2.                 Family members who wish to visit Anne’s resting place are afforded the convenience of choice.  Given the divisions that currently exist in the Curry family, this is a relevant consideration.  The Court’s determination in this matter accommodates those members of the family who may wish to visit the Curry family memorial designed by Leo and also accommodates those who do not. Hopefully, the issues that divide the Curry children will evaporate with time.  That was certainly Anne’s wish, but should they continue, this solution better ensures that enduring memories of Anne can be fortified by the ongoing emotional engagement of Anne’s children.

[119]    The minority (Mary’s) proposal that each of Anne’s children be entitled to a portion of Anne’s ashes should they so request is denied.  While I do not say that Anne’s children would treat her ashes in a disrespectful or undignified manner, the executors engaged this Court to determine this dispute.  In the circumstances, it was incumbent on the minority to provide the certainty necessary to ensure that the disposition of Anne’s ashes would be dignified and respectful.  This overriding objective is not achieved if some of Anne’s ashes are delivered to persons who have not yet been identified and then leaving those unidentified persons to dispose of Anne’s ashes in whatever way they may deem fit. 

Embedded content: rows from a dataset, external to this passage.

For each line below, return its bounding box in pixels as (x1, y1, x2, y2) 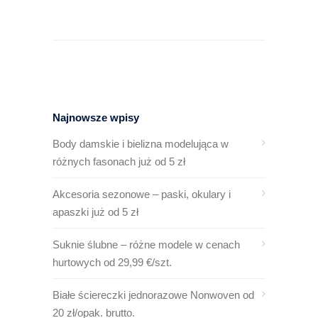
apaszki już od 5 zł (53, 206, 138, 218)
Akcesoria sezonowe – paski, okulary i (53, 188, 231, 200)
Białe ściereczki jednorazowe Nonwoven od (53, 289, 254, 301)
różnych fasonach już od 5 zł (53, 155, 185, 168)
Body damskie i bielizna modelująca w (53, 138, 229, 150)
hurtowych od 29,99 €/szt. (53, 256, 172, 268)
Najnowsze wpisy (53, 111, 139, 124)
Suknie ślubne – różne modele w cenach (53, 238, 240, 251)
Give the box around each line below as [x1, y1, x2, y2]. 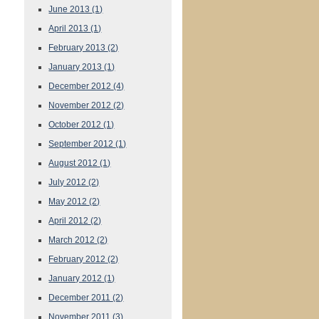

[120]    As to costs, the legal issues in this case were novel.  And, in my view, neither side fully articulated the applicable law.  I am also not satisfied that any party could reasonably claim success.  There will be no costs award.

 

Keith, J.

 

 



[1] In Gibb v McMahon, 1905 CarswellOnt 227 (Ont. CA); aff’d by the Supreme Court of Canada  1906 CarswellOnt 744.  In Re McLaren, 1922 CarswellOnt 236, 69 D.L.R. 599 (“Re McLaren”) where the Ontario Court of Appeal again considered whether certain executors were acting in bad faith in preventing the estate from selling (or “converting”) certain real estate described as “the Virginia property”. , there was a dispute over executors as to whether to sell certain hotel property held by the estate. In Re Haasz and again in Re Billes, 1983 CarswellOnt 613, 14 E.T.R. 247 (Ont HCJ) (“Re Billes), the Ontario Court of Appeal addressed cases regarding the potential sale of shares.  were dealing with cases.  Subsequently, these cases became the precedents upon which the British Columbia Court of Appeal decided Kordyban v. Kordyban, 2003 BCCA 216, additional reasons at 2003 BCCA 455 (“Kordyban”).  This was a dispute between two siblings regarding the distribution of voting shares in a privately held company which shares were held by the father’s estate.